* WHAT NEEDS TO BE DONE *
Write out, word for word, the part of the listing below that opens with the line containing "Syringe Warmers" and closes with the line containing "Carbide Burs", keeping both of those lines and adding no others.

* GIVEN INFORMATION *
:::::

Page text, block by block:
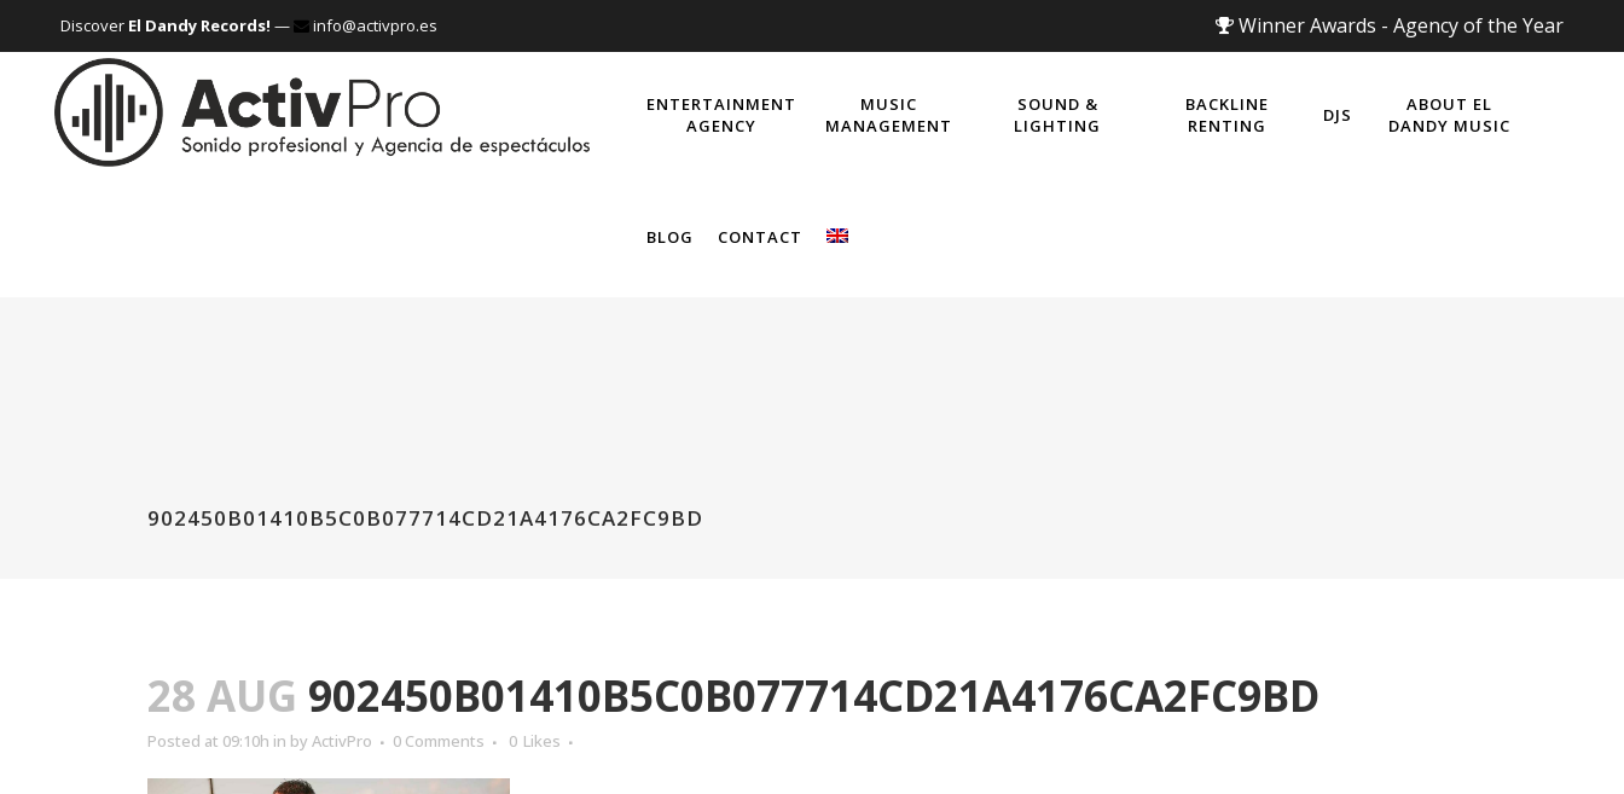
Discover El Dandy Records! — info@activpro.es Winner Awards - Agency of the Year
ENTERTAINMENT
AGENCY
MUSIC
MANAGEMENT
SOUND &
LIGHTING
BACKLINE
RENTING
DJS
ABOUT EL
DANDY MUSIC
BLOG CONTACT
902450B01410B5C0B077714CD21A4176CA2FC9BD
28 AUG 902450B01410B5C0B077714CD21A4176CA2FC9BD
Posted at 09:10h in by ActivPro 0 Comments 0 Likes
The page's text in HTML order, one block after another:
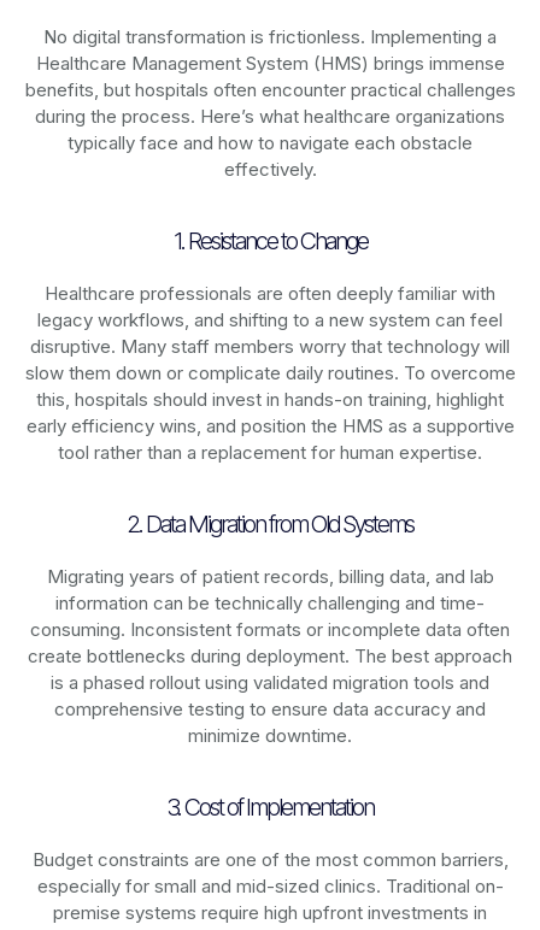
No digital transformation is frictionless. Implementing a
Healthcare Management System (HMS) brings immense
benefits, but hospitals often encounter practical challenges
during the process. Here’s what healthcare organizations
typically face and how to navigate each obstacle
effectively.
1. Resistance to Change
Healthcare professionals are often deeply familiar with
legacy workflows, and shifting to a new system can feel
disruptive. Many staff members worry that technology will
slow them down or complicate daily routines. To overcome
this, hospitals should invest in hands-on training, highlight
early efficiency wins, and position the HMS as a supportive
tool rather than a replacement for human expertise.
2. Data Migration from Old Systems
Migrating years of patient records, billing data, and lab
information can be technically challenging and time-
consuming. Inconsistent formats or incomplete data often
create bottlenecks during deployment. The best approach
is a phased rollout using validated migration tools and
comprehensive testing to ensure data accuracy and
minimize downtime.
3. Cost of Implementation
Budget constraints are one of the most common barriers,
especially for small and mid-sized clinics. Traditional on-
premise systems require high upfront investments in
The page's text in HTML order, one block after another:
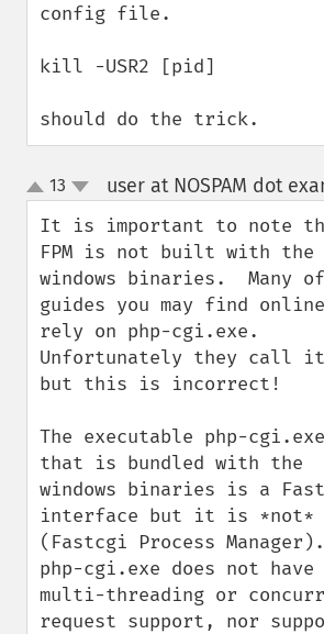
config file.
kill -USR2 [pid]
should do the trick.
up
down
13 user at NOSPAM dot
It is important to note
FPM is not built with the
windows binaries.  Many
guides you may find online
rely on php-cgi.exe.
Unfortunately they call it
but this is incorrect!
The executable php-cgi.exe
that is bundled with the
windows binaries is a
interface but it is *not*
(Fastcgi Process Manager).
php-cgi.exe does not have
multi-threading or
request support, nor
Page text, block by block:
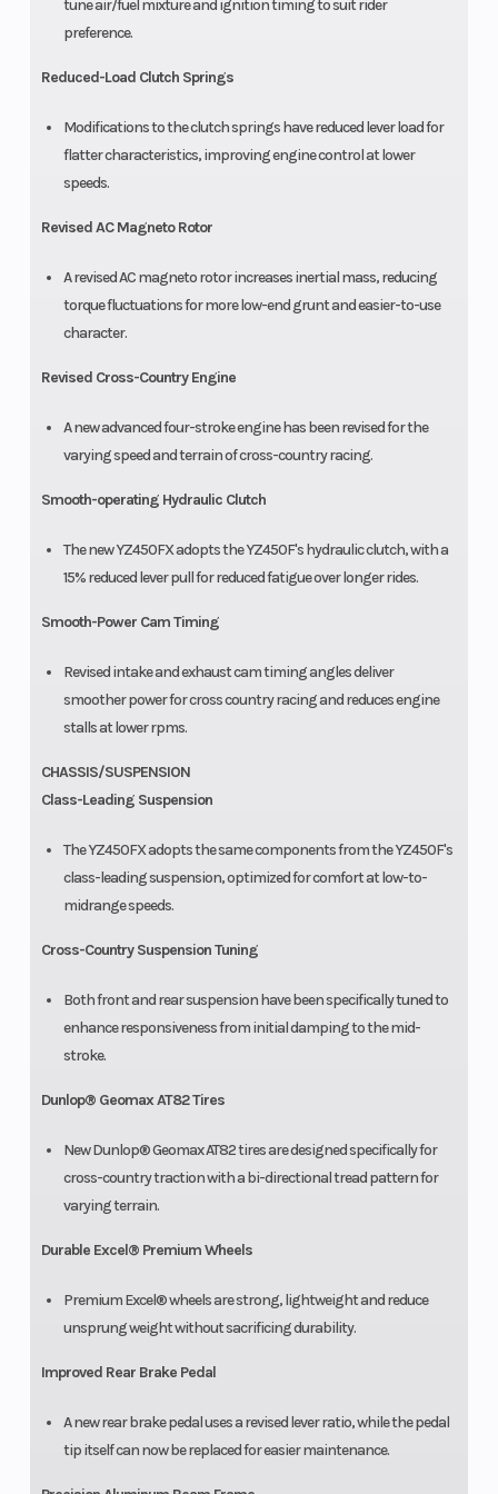
tune air/fuel mixture and ignition timing to suit rider
preference.
Reduced-Load Clutch Springs
Modifications to the clutch springs have reduced lever load for
flatter characteristics, improving engine control at lower
speeds.
Revised AC Magneto Rotor
A revised AC magneto rotor increases inertial mass, reducing
torque fluctuations for more low-end grunt and easier-to-use
character.
Revised Cross-Country Engine
A new advanced four-stroke engine has been revised for the
varying speed and terrain of cross-country racing.
Smooth-operating Hydraulic Clutch
The new YZ450FX adopts the YZ450F's hydraulic clutch, with a
15% reduced lever pull for reduced fatigue over longer rides.
Smooth-Power Cam Timing
Revised intake and exhaust cam timing angles deliver
smoother power for cross country racing and reduces engine
stalls at lower rpms.
CHASSIS/SUSPENSION
Class-Leading Suspension
The YZ450FX adopts the same components from the YZ450F's
class-leading suspension, optimized for comfort at low-to-
midrange speeds.
Cross-Country Suspension Tuning
Both front and rear suspension have been specifically tuned to
enhance responsiveness from initial damping to the mid-
stroke.
Dunlop® Geomax AT82 Tires
New Dunlop® Geomax AT82 tires are designed specifically for
cross-country traction with a bi-directional tread pattern for
varying terrain.
Durable Excel® Premium Wheels
Premium Excel® wheels are strong, lightweight and reduce
unsprung weight without sacrificing durability.
Improved Rear Brake Pedal
A new rear brake pedal uses a revised lever ratio, while the pedal
tip itself can now be replaced for easier maintenance.
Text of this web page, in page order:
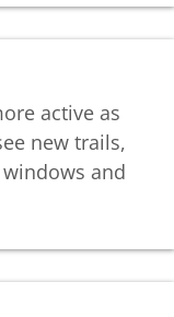
active as
new trails,
and
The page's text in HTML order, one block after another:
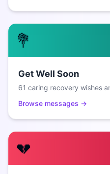
💐
Get Well Soon
61 caring recovery wishes
Browse messages →
💔
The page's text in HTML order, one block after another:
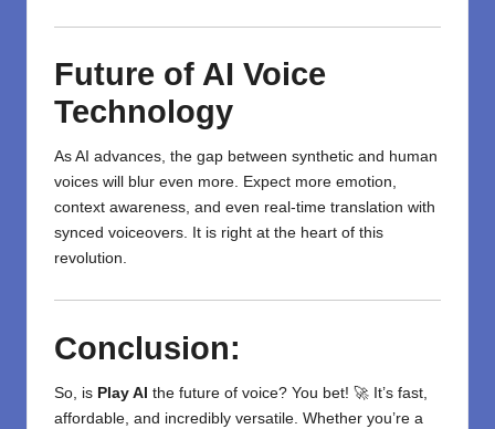
Future of AI Voice
Technology
As AI advances, the gap between synthetic and human
voices will blur even more. Expect more emotion,
context awareness, and even real-time translation with
synced voiceovers. It is right at the heart of this
revolution.
Conclusion:
So, is Play AI the future of voice? You bet! 🚀 It’s fast,
affordable, and incredibly versatile. Whether you’re a
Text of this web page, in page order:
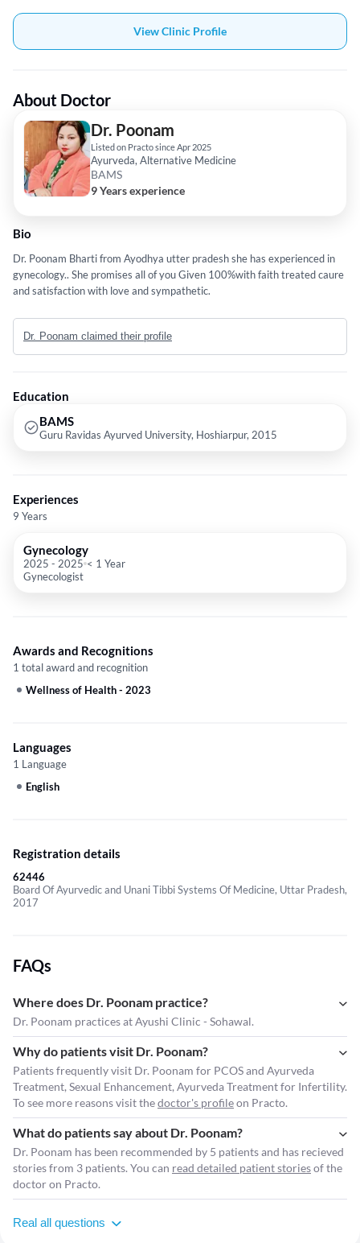
View Clinic Profile
About Doctor
Dr. Poonam
Listed on Practo since Apr 2025
Ayurveda, Alternative Medicine
BAMS
9 Years experience
Bio
Dr. Poonam Bharti from Ayodhya utter pradesh she has experienced in
gynecology.. She promises all of you Given 100%with faith treated caure
and satisfaction with love and sympathetic.
Dr. Poonam claimed their profile
Education
BAMS
Guru Ravidas Ayurved University, Hoshiarpur, 2015
Experiences
9 Years
Gynecology
2025 - 2025 < 1 Year
Gynecologist
Awards and Recognitions
1 total award and recognition
Wellness of Health- 2023
Languages
1 Language
English
Registration details
62446
Board Of Ayurvedic and Unani Tibbi Systems Of Medicine, Uttar Pradesh,
2017
FAQs
Where does Dr. Poonam practice?
Dr. Poonam practices at Ayushi Clinic - Sohawal.
Why do patients visit Dr. Poonam?
Patients frequently visit Dr. Poonam for PCOS and Ayurveda
Treatment, Sexual Enhancement, Ayurveda Treatment for Infertility.
To see more reasons visit thedoctor's profileon Practo.
What do patients say about Dr. Poonam?
Dr. Poonam has been recommended by 5 patients and has recieved
stories from 3 patients. You can read detailed patient storiesof the
doctor on Practo.
Real all questions
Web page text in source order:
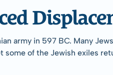
army in 597 BC. Many
some of the Jewish exiles
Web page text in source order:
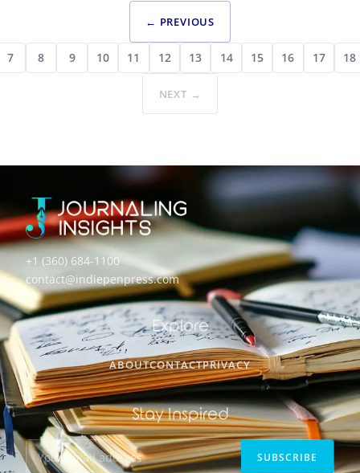
RECOVERY: SAFE PRACTICES AND HEALING
FRAMEWORKS
← PREVIOUS
7 8 9 10 11 12 13 14 15 16 17 18
NEXT →
+1 (360) 684-1100
contact@indiepenpress.com
Explore
ABOUTCONTACTPRIVACY
Stay Inspired
SUBSCRIBE
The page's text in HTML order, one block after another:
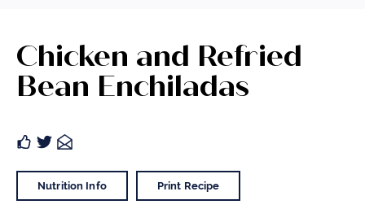
Chicken and Refried
Bean Enchiladas
Nutrition Info Print Recipe
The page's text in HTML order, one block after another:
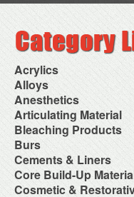
Acrylics
Adjustment Abrasive Kit
Chairside Reline
System
Chairside Reline Powder
Liquid
Denture Accessories
Denture Adhesives
Denture Base Materials
High Spot Indicators
Miscellaneous
Alloys
AlloyBond
Alloys Capsules
Amalgam Accessories
Amalgam Instruments
Amalgam Separators
Amalgamators
Anesthetics
Anesthetic Accessories
Aspirating Syringes
Dental Needles
Medical Needles
Needle Free Injectors
Needlestick Protection
Syringe Warmers
Topical Anesthetics
Articulating Material
Accessories
Articular Film
Articulating Paper
Articulating Spray
Bleaching Products
Bleaching (Chairside)
Bleaching Accessories
Bleaching Lights
Isolation Dam
NuRadiance
Burs
Bur Blocks & Accessories
Carbide Burs
Diamond Burs
Disposable Diamond
Cements & Liners
Calcium Hydroxide
Liners
Core Build-Up
Core Forms
Cosmetic &
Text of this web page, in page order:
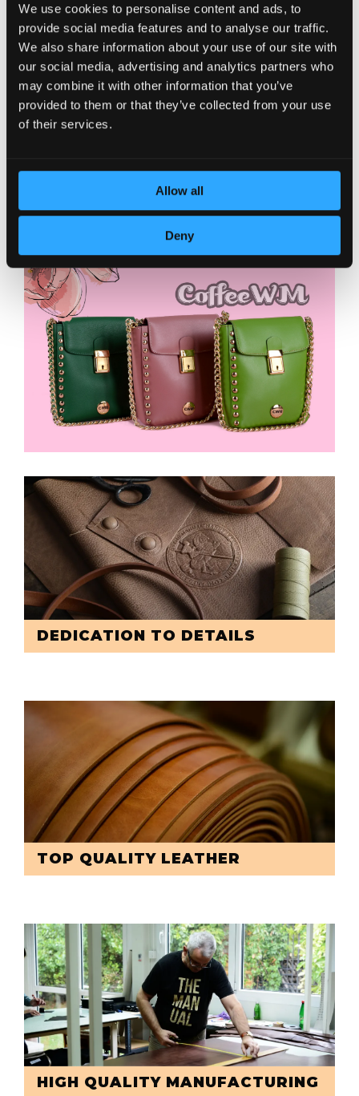
We use cookies to personalise content and ads, to
provide social media features and to analyse our traffic.
We also share information about your use of our site with
our social media, advertising and analytics partners who
may combine it with other information that you’ve
provided to them or that they’ve collected from your use
of their services.
Allow all
Deny
DEDICATION TO DETAILS
TOP QUALITY LEATHER
HIGH QUALITY MANUFACTURING
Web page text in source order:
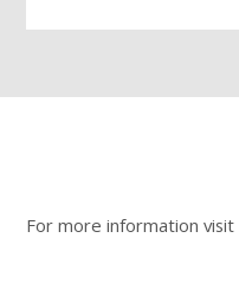
For more information visit
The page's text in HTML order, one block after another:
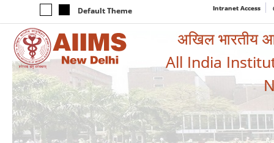
Default Theme Intranet Access
अखिल भारतीय
All India
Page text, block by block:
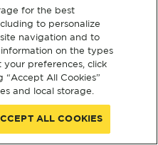
for the best
to personalize
navigation and to
on the types
your preferences, click
“Accept All Cookies”
and local storage.
ALL COOKIES
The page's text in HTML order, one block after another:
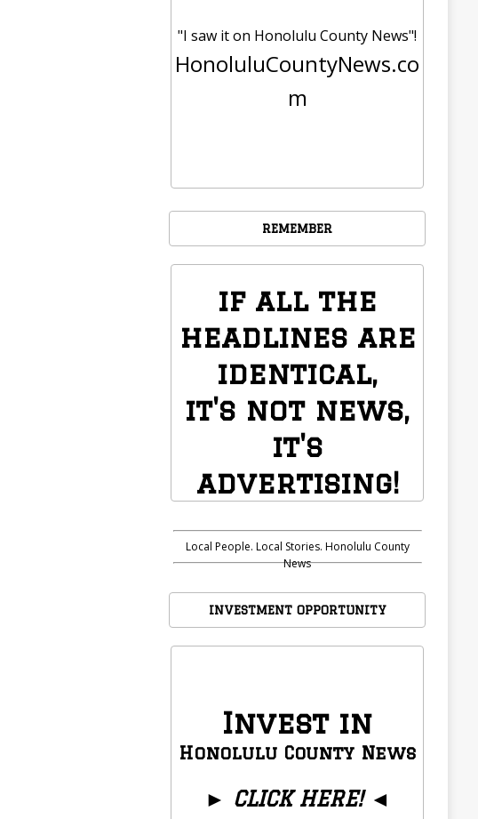
"I saw it on Honolulu County News"!
HonoluluCountyNews.co
m
REMEMBER
if all the
headlines are
identical,
it's not news,
it's
advertising!
Local People. Local Stories. Honolulu County
News
INVESTMENT OPPORTUNITY
Invest in
Honolulu County News
► CLICK HERE!◄

:::::

* OUTPUT OF THE TASK *
Syringe Warmers
Topical Anesthetics
Articulating Material
Accessories
Articular Film
Articulating Paper
Articulating Spray
Bleaching Products
Bleaching (Chairside)
Bleaching Accessories
Bleaching Lights
Isolation Dam
NuRadiance
Burs
Bur Blocks & Accessories
Carbide Burs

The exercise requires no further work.